© Rejmer / Buchheim Museum

The Museum as an Aesthetic Wonder World

With his museum, Lothar-Günther Buchheim aimed at setting up a kind of breakwater against the surge of egalitarianism in museums. He wanted a museum with a signal effect!

That is why the Buchheim Museum today is an experience that appeals to all the senses and is a place of wonders; A chamber of art and curiosities made up of the astonishing, the bizarre or simply the beautiful.

The museum unites various collections under one roof: At the center is the famous Expressionist collection with paintings, watercolors, drawings and prints. The "side collections" include arts and crafts from all over the world, Bavarian folk art, cult objects from Africa and other non-European countries. Finally, the museum presents  works by the artist Lothar-Günther Buchheim himself. Changing exhibitions, also featuring contemporary artists, add to the museum's liveliness.

Günter Behnisch has created a multi-structured and varied architecture for Buchheim's collections that reflects the extraordinary diversity of the artworks. The elongated structure, partly built into the hillside, ends in a footbridge suspended twelve meters above the lake.

The Buchheim Museum is located north of Bernried in Höhenrieder Park, directly on the shore of Lake Starnberg. A walk through the park is a unique enjoyment of nature and art. Old groves of trees, enchanted ponds, pagodas, sculptures and other works of art line the path from the visitor parking lot to the museum building. In good weather, you can see as far as the Alps.

The Buchheim Museum is run by the Buchheim Foundation. It is part of the network 'MuSeenLandschaft Expressionismus' (pdf flyer / website).

The living museum

The museum is also the center of permanent activities and educational programms.

Special exhibitions featuring works by classical modern artists or other groups of works continually introduce new areas of the exceptionally rich and diverse collections.

Concerts, readings, plays, film screenings, lectures and the opportunity for children and adults to try out individual techniques for themselves in the Laboratory of the Imagination help to deepen the individual experience with the collections.

BUCHHEIM ABOUT HIS MUSEUM

"I don't like to be called a collector, I'm more of a compiler and re-breaker, actually an art demonstrator with a missionary tick: I want to clarify ideas and concepts on the basis of my pictures and collection pieces - for example, that art does not arise in a vacuum, but always comes from art.

Since I have been collecting art, I have always been most interested in those on paper - the woodcuts, lithographs, etchings of the expressionists in particular: I found the duplicating element as appealing as the special expression immanent in graphic art.

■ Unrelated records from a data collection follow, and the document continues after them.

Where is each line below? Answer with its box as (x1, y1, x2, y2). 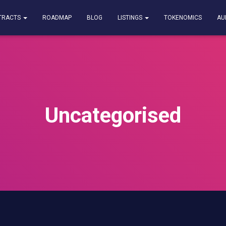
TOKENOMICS (164, 14, 202, 21)
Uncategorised (45, 103, 181, 128)
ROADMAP (42, 14, 72, 21)
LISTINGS (118, 14, 144, 21)
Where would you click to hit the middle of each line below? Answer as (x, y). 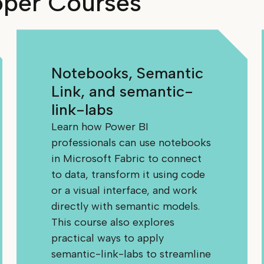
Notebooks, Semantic (128, 73)
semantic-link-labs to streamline (131, 254)
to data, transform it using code (128, 175)
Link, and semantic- (123, 92)
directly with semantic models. (126, 207)
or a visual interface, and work (125, 191)
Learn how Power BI (100, 127)
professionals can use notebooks (131, 143)
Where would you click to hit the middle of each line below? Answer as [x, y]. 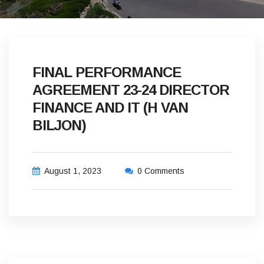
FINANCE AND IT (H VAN [110, 108]
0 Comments [161, 171]
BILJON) [59, 125]
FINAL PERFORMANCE [107, 72]
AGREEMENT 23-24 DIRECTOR [131, 90]
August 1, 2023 [73, 171]
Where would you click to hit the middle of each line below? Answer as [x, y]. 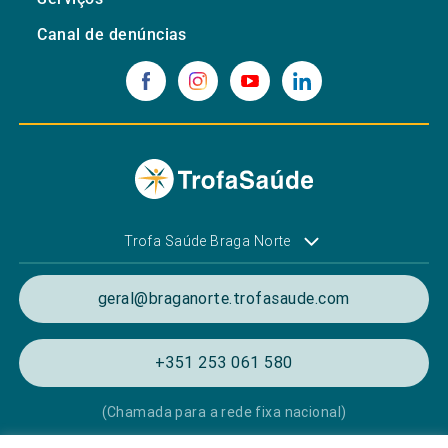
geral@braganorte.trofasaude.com [223, 297]
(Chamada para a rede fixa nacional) [224, 411]
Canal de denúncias [112, 34]
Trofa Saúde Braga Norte [207, 240]
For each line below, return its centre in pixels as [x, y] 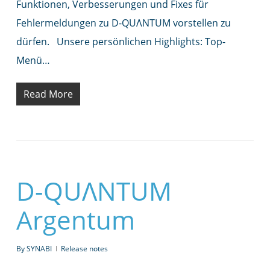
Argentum [75, 219]
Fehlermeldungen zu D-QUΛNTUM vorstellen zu [123, 23]
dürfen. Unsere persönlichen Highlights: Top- [121, 41]
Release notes [84, 248]
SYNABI [39, 248]
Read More [48, 94]
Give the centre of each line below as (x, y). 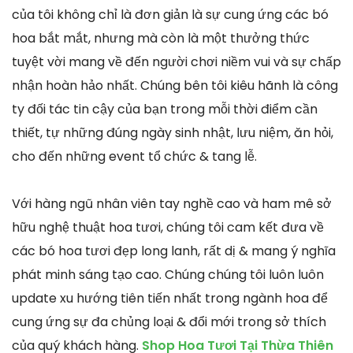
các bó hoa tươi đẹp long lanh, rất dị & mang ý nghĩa (174, 251)
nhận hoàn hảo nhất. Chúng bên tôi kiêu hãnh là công (175, 85)
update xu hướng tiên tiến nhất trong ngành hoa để (170, 298)
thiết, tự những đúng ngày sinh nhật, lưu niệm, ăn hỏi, (173, 132)
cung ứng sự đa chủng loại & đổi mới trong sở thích (169, 321)
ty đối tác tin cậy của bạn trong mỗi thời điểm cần (165, 109)
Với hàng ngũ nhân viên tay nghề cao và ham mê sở (172, 203)
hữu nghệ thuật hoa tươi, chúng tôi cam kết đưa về (168, 227)
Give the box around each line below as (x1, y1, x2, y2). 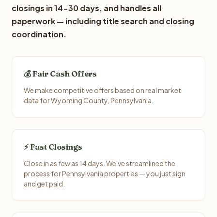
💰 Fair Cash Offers (24, 69, 97, 78)
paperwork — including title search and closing (12, 16, 194, 26)
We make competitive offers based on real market (24, 86, 181, 94)
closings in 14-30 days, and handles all (12, 3, 161, 13)
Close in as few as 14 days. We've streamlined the (24, 159, 175, 168)
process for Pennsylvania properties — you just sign (24, 169, 186, 178)
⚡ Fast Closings (24, 142, 82, 152)
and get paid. (24, 179, 65, 188)
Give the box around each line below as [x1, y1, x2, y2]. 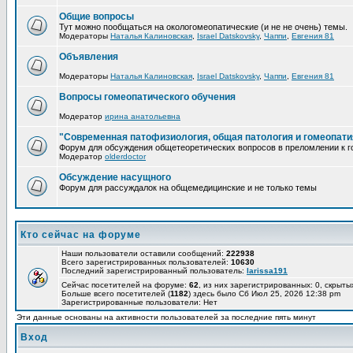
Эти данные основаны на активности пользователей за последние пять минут [17, 313, 316, 321]
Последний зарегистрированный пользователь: [61, 266, 247, 275]
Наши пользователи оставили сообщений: [61, 249, 226, 258]
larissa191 [247, 266, 288, 275]
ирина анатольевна [105, 112, 180, 121]
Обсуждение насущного [59, 172, 171, 183]
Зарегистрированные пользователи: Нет [61, 298, 217, 307]
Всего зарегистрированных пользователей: [61, 258, 231, 266]
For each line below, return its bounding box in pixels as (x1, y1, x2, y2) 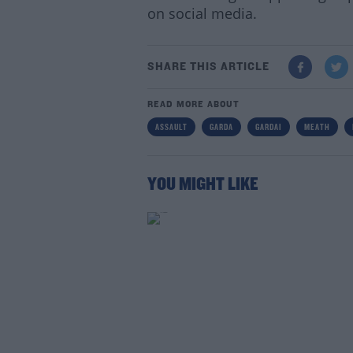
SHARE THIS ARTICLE (147, 61, 269, 73)
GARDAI (255, 123, 282, 132)
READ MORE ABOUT (147, 100, 240, 110)
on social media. (147, 4, 257, 23)
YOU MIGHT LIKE (147, 176, 258, 195)
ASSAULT (154, 123, 188, 132)
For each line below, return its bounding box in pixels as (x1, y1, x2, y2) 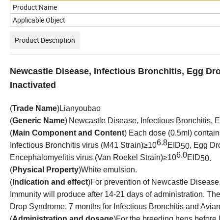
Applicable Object (13, 15, 65, 25)
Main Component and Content (12, 128, 124, 137)
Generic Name (12, 116, 65, 125)
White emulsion (81, 165, 135, 174)
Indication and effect (12, 177, 88, 186)
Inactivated (10, 80, 56, 90)
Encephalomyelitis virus (10, 153, 93, 162)
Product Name (13, 2, 57, 12)
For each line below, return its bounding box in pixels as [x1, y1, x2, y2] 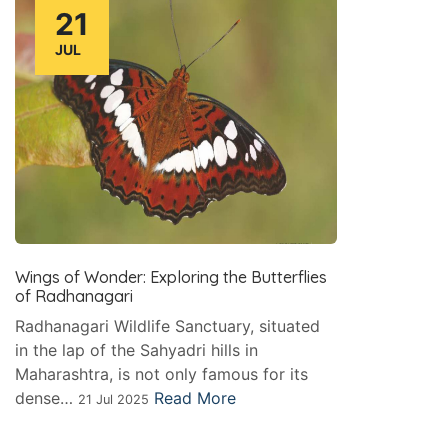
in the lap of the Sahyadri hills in [15, 340, 258, 361]
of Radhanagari [15, 286, 133, 307]
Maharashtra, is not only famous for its [15, 364, 308, 385]
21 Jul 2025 [78, 392, 149, 408]
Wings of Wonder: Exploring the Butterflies [15, 267, 327, 288]
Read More [154, 388, 236, 409]
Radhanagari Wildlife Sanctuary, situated [15, 316, 320, 337]
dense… [15, 388, 78, 409]
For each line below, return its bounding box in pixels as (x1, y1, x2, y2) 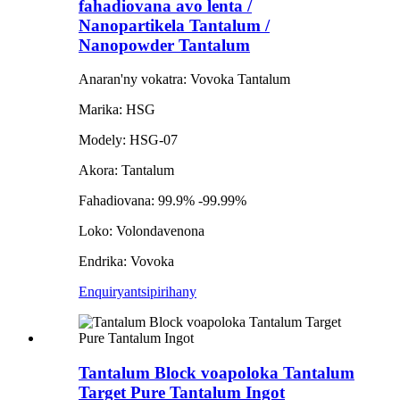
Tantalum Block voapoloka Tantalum (79, 363, 354, 383)
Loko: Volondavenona (79, 223, 204, 239)
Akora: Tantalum (79, 162, 174, 179)
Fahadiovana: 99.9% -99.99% (79, 193, 246, 209)
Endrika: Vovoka (79, 254, 174, 270)
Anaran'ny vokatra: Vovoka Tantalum (79, 71, 290, 87)
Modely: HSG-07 (79, 132, 178, 148)
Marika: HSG (79, 102, 155, 118)
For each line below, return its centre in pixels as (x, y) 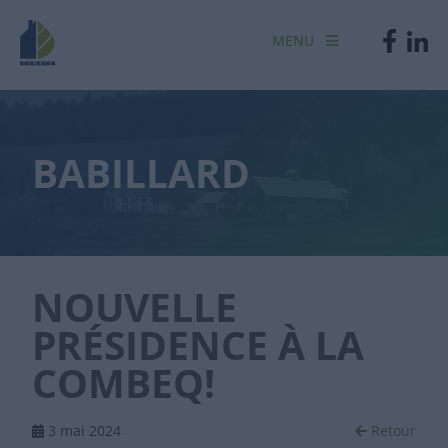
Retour (391, 431)
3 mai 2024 (82, 431)
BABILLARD (141, 173)
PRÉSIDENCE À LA (198, 345)
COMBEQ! (123, 383)
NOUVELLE (134, 307)
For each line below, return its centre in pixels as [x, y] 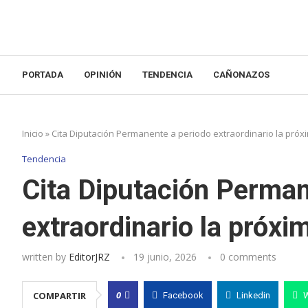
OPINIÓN [103, 75]
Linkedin [253, 295]
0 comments [248, 257]
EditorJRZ [89, 257]
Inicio [33, 133]
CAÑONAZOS [241, 75]
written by [45, 257]
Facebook [183, 295]
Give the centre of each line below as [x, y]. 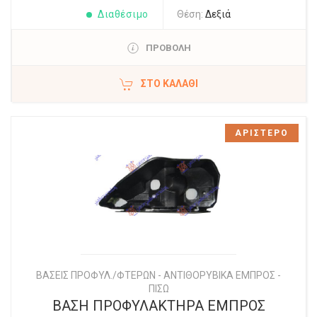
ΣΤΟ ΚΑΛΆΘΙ [169, 83]
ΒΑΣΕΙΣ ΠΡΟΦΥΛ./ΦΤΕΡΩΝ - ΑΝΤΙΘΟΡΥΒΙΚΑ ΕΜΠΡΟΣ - [158, 275]
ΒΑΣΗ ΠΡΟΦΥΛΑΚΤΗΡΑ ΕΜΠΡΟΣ [158, 306]
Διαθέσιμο [123, 14]
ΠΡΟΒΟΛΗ [168, 48]
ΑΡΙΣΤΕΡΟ [262, 133]
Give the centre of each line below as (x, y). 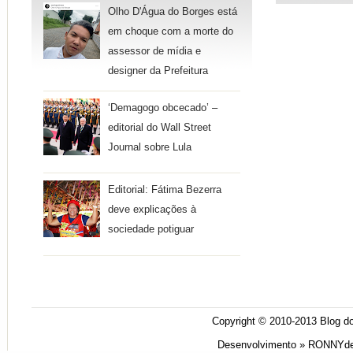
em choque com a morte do (171, 32)
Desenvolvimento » (262, 345)
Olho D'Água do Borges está (173, 12)
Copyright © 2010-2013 (266, 321)
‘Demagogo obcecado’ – (163, 108)
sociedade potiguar (151, 230)
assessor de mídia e (155, 52)
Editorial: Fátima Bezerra (165, 190)

My museum should be more than a common museum. Much more, in fact. A 'Research Center for German Expressionism' should be part of it, as well as constantly changing exhibitions with the general theme of Expressionism and from my 'side collections', which belong in the context of a broader concept of Expressionism. I wish to present African art and art of the South Seas from my journeys and make comprehensible the experience of discovery that some of the 'Brücke' painters had when they first stepped over the threshold of an ethnographic museum. To teach the museum visitors to see actively again and to provide them with visual experiences - this is more important to me than instruction. I wish for the visitors to enjoy theses festivities for the eye."